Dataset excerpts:
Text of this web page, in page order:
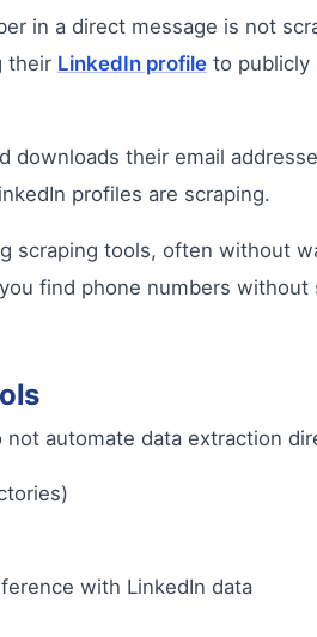
in a direct message is not
their LinkedIn profile to publicly
their email
profiles are scraping.
scraping tools, often without
find phone numbers
automate data extraction
with LinkedIn data
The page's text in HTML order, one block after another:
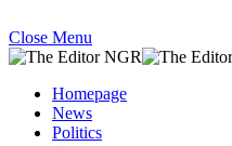
Close Menu
Homepage
News
Politics
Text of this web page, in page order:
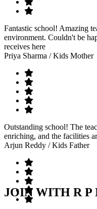
Fantastic school! Amazing
environment. Couldn't be
receives here
Priya Sharma / Kids Mother
Outstanding school! The
enriching, and the facilities
Arjun Reddy / Kids Father
JOIN WITH R P
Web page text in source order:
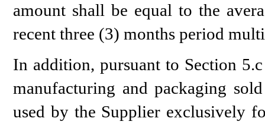
amount shall be equal to the
recent three (3) months period
In addition, pursuant to Section
manufacturing and packaging
used by the Supplier exclusively
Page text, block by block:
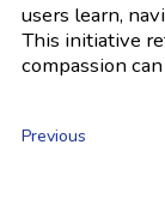
users learn,
This initiative
compassion
Previous
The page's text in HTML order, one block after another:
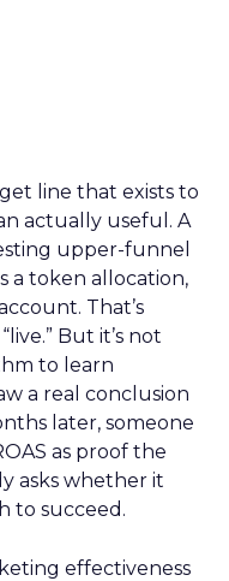
line that exists to
actually useful. A
upper-funnel
a token allocation,
That’s
But it’s not
to learn
a real conclusion
later, someone
as proof the
asks whether it
to succeed.
effectiveness
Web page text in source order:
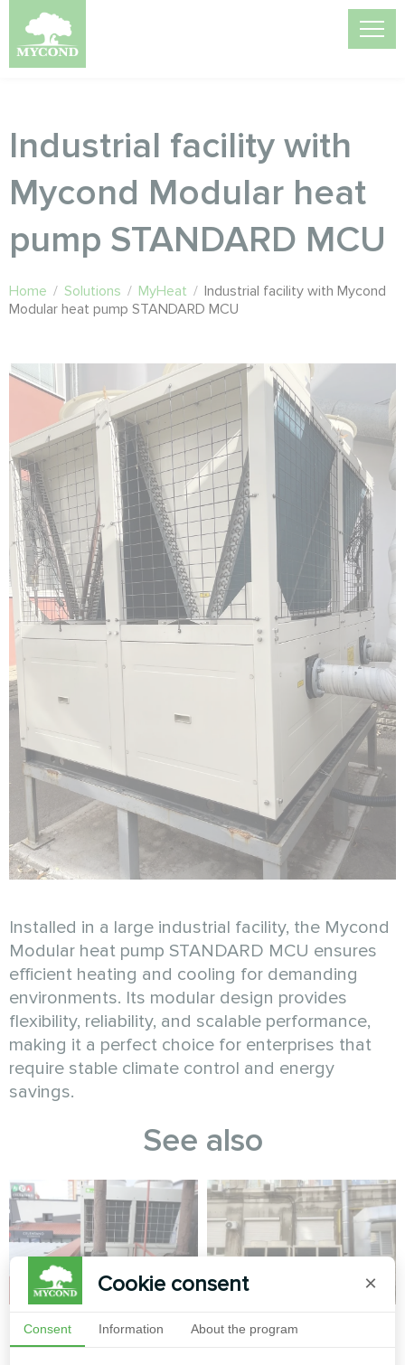
Industrial facility with
Mycond Modular heat
pump STANDARD MCU
Home / Solutions / MyHeat / Industrial facility with Mycond
Modular heat pump STANDARD MCU
Installed in a large industrial facility, the Mycond
Modular heat pump STANDARD MCU ensures
efficient heating and cooling for demanding
environments. Its modular design provides
flexibility, reliability, and scalable performance,
making it a perfect choice for enterprises that
require stable climate control and energy
savings.
See also
Shopping center Office complex
Cookie consent ×
Consent Information About the program
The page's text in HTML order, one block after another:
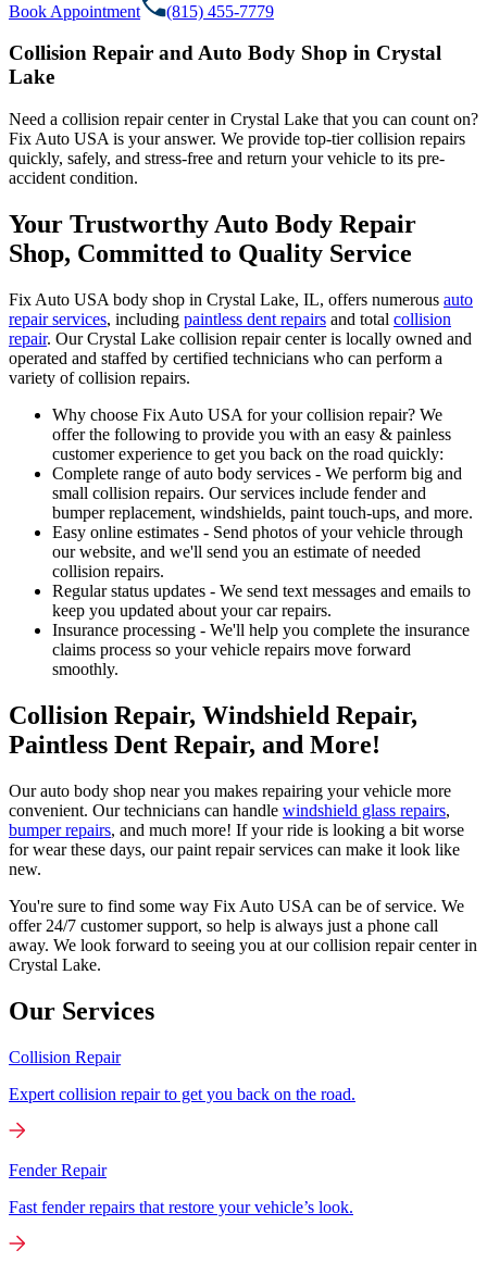
Book Appointment (815) 455-7779
Collision Repair and Auto Body Shop in Crystal
Lake
Need a collision repair center in Crystal Lake that you can count on?
Fix Auto USA is your answer. We provide top-tier collision repairs
quickly, safely, and stress-free and return your vehicle to its pre-
accident condition.
Your Trustworthy Auto Body Repair
Shop, Committed to Quality Service
Fix Auto USA body shop in Crystal Lake, IL, offers numerous auto
repair services, including paintless dent repairs and total collision
repair. Our Crystal Lake collision repair center is locally owned and
operated and staffed by certified technicians who can perform a
variety of collision repairs.
Why choose Fix Auto USA for your collision repair? We
offer the following to provide you with an easy & painless
customer experience to get you back on the road quickly:
Complete range of auto body services - We perform big and
small collision repairs. Our services include fender and
bumper replacement, windshields, paint touch-ups, and more.
Easy online estimates - Send photos of your vehicle through
our website, and we'll send you an estimate of needed
collision repairs.
Regular status updates - We send text messages and emails to
keep you updated about your car repairs.
Insurance processing - We'll help you complete the insurance
claims process so your vehicle repairs move forward
smoothly.
Collision Repair, Windshield Repair,
Paintless Dent Repair, and More!
Our auto body shop near you makes repairing your vehicle more
convenient. Our technicians can handle windshield glass repairs,
bumper repairs, and much more! If your ride is looking a bit worse
for wear these days, our paint repair services can make it look like
new.
You're sure to find some way Fix Auto USA can be of service. We
offer 24/7 customer support, so help is always just a phone call
away. We look forward to seeing you at our collision repair center in
Crystal Lake.
Our Services
Collision Repair
Expert collision repair to get you back on the road.
Fender Repair
Fast fender repairs that restore your vehicle’s look.
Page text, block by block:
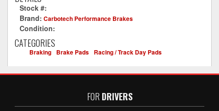
Stock #:
Brand: Carbotech Performance Brakes
Condition:
CATEGORIES
Braking Brake Pads Racing / Track Day Pads
FOR DRIVERS
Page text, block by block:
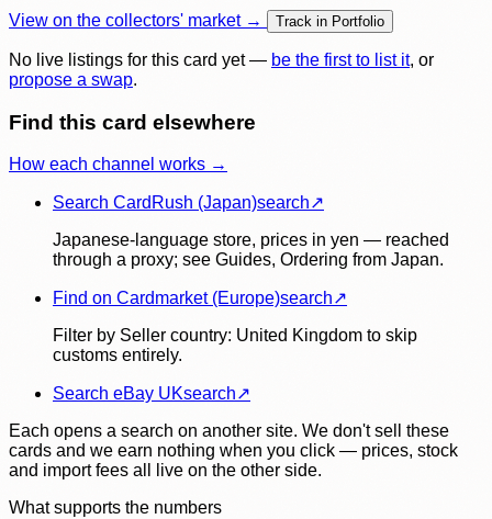
View on the collectors' market → Track in Portfolio
No live listings for this card yet — be the first to list it, or
propose a swap.
Find this card elsewhere
How each channel works →
Search CardRush (Japan)search↗
Japanese-language store, prices in yen — reached
through a proxy; see Guides, Ordering from Japan.
Find on Cardmarket (Europe)search↗
Filter by Seller country: United Kingdom to skip
customs entirely.
Search eBay UKsearch↗
Each opens a search on another site. We don't sell these
cards and we earn nothing when you click — prices, stock
and import fees all live on the other side.
What supports the numbers
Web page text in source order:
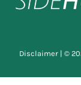
Disclaimer| ©
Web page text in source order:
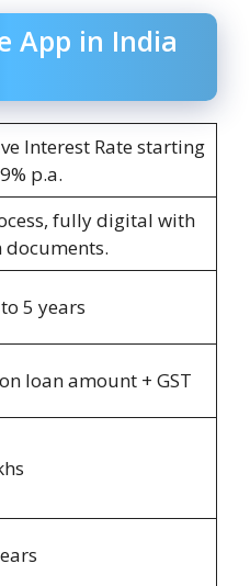
App in India
Interest Rate starting
p.a.
fully digital with
5 years
loan amount + GST
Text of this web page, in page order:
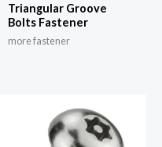
Triangular Groove
Bolts Fastener
more fastener
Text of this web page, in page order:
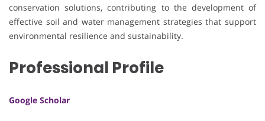
conservation solutions, contributing to the development of
effective soil and water management strategies that support
environmental resilience and sustainability.
Professional Profile
Google Scholar
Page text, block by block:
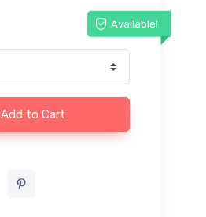
Available!
Add to Cart
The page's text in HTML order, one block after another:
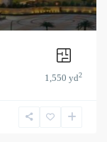
1,550 yd2
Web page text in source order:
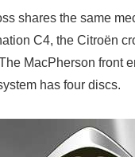
shares the same
C4, the Citroën
MacPherson front
has four discs.
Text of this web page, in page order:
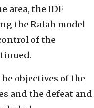
area, the IDF
the Rafah model
of the
objectives of the
and the defeat and
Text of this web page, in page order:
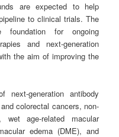
are expected to help
to clinical trials. The
for ongoing
and next-generation
the aim of improving the
generation antibody
colorectal cancers, non-
age-related macular
edema (DME), and

What you need to do – Will you set down the records word for word while leaving out every picture?

Task solution –
Text of this web page, in page order:
in a direct message is not
their LinkedIn profile to publicly
their email
profiles are scraping.
scraping tools, often without
find phone numbers
automate data extraction
with LinkedIn data
The page's text in HTML order, one block after another:
Close Menu
Homepage
News
Politics
Text of this web page, in page order:
Fantastic school! Amazing
environment. Couldn't be
receives here
Priya Sharma / Kids Mother
Outstanding school! The
enriching, and the facilities
Arjun Reddy / Kids Father
JOIN WITH R P
Web page text in source order:
amount shall be equal to the
recent three (3) months period
In addition, pursuant to Section
manufacturing and packaging
used by the Supplier exclusively
Page text, block by block:
users learn,
This initiative
compassion
Previous
The page's text in HTML order, one block after another:
line that exists to
actually useful. A
upper-funnel
a token allocation,
That’s
But it’s not
to learn
a real conclusion
later, someone
as proof the
asks whether it
to succeed.
effectiveness
Web page text in source order:
Industrial facility with
Mycond Modular heat
pump STANDARD MCU
Home / Solutions / MyHeat / Industrial facility with Mycond
Modular heat pump STANDARD MCU
Installed in a large industrial facility, the Mycond
Modular heat pump STANDARD MCU ensures
efficient heating and cooling for demanding
environments. Its modular design provides
flexibility, reliability, and scalable performance,
making it a perfect choice for enterprises that
require stable climate control and energy
savings.
See also
Shopping center Office complex
Cookie consent ×
Consent Information About the program
The page's text in HTML order, one block after another:
Book Appointment (815) 455-7779
Collision Repair and Auto Body Shop in Crystal
Lake
Need a collision repair center in Crystal Lake that you can count on?
Fix Auto USA is your answer. We provide top-tier collision repairs
quickly, safely, and stress-free and return your vehicle to its pre-
accident condition.
Your Trustworthy Auto Body Repair
Shop, Committed to Quality Service
Fix Auto USA body shop in Crystal Lake, IL, offers numerous auto
repair services, including paintless dent repairs and total collision
repair. Our Crystal Lake collision repair center is locally owned and
operated and staffed by certified technicians who can perform a
variety of collision repairs.
Why choose Fix Auto USA for your collision repair? We
offer the following to provide you with an easy & painless
customer experience to get you back on the road quickly:
Complete range of auto body services - We perform big and
small collision repairs. Our services include fender and
bumper replacement, windshields, paint touch-ups, and more.
Easy online estimates - Send photos of your vehicle through
our website, and we'll send you an estimate of needed
collision repairs.
Regular status updates - We send text messages and emails to
keep you updated about your car repairs.
Insurance processing - We'll help you complete the insurance
claims process so your vehicle repairs move forward
smoothly.
Collision Repair, Windshield Repair,
Paintless Dent Repair, and More!
Our auto body shop near you makes repairing your vehicle more
convenient. Our technicians can handle windshield glass repairs,
bumper repairs, and much more! If your ride is looking a bit worse
for wear these days, our paint repair services can make it look like
new.
You're sure to find some way Fix Auto USA can be of service. We
offer 24/7 customer support, so help is always just a phone call
away. We look forward to seeing you at our collision repair center in
Crystal Lake.
Our Services
Collision Repair
Expert collision repair to get you back on the road.
Fender Repair
Fast fender repairs that restore your vehicle’s look.
Page text, block by block:
Stock #:
Brand: Carbotech Performance Brakes
Condition:
CATEGORIES
Braking Brake Pads Racing / Track Day Pads
FOR DRIVERS
Page text, block by block:
View on the collectors' market → Track in Portfolio
No live listings for this card yet — be the first to list it, or
propose a swap.
Find this card elsewhere
How each channel works →
Search CardRush (Japan)search↗
Japanese-language store, prices in yen — reached
through a proxy; see Guides, Ordering from Japan.
Find on Cardmarket (Europe)search↗
Filter by Seller country: United Kingdom to skip
customs entirely.
Search eBay UKsearch↗
Each opens a search on another site. We don't sell these
cards and we earn nothing when you click — prices, stock
and import fees all live on the other side.
What supports the numbers
Web page text in source order:
Disclaimer| ©
Web page text in source order:
App in India
Interest Rate starting
p.a.
fully digital with
5 years
loan amount + GST
Text of this web page, in page order:
Triangular Groove
Bolts Fastener
more fastener
Text of this web page, in page order:
conservation solutions, contributing to the development of
effective soil and water management strategies that support
environmental resilience and sustainability.
Professional Profile
Google Scholar
Page text, block by block:
Available!
Add to Cart
The page's text in HTML order, one block after another:
1,550 yd2
Web page text in source order:
shares the same
C4, the Citroën
MacPherson front
has four discs.
Text of this web page, in page order:
area, the IDF
the Rafah model
of the
objectives of the
and the defeat and
Text of this web page, in page order:
are expected to help
to clinical trials. The
for ongoing
and next-generation
the aim of improving the
generation antibody
colorectal cancers, non-
age-related macular
edema (DME), and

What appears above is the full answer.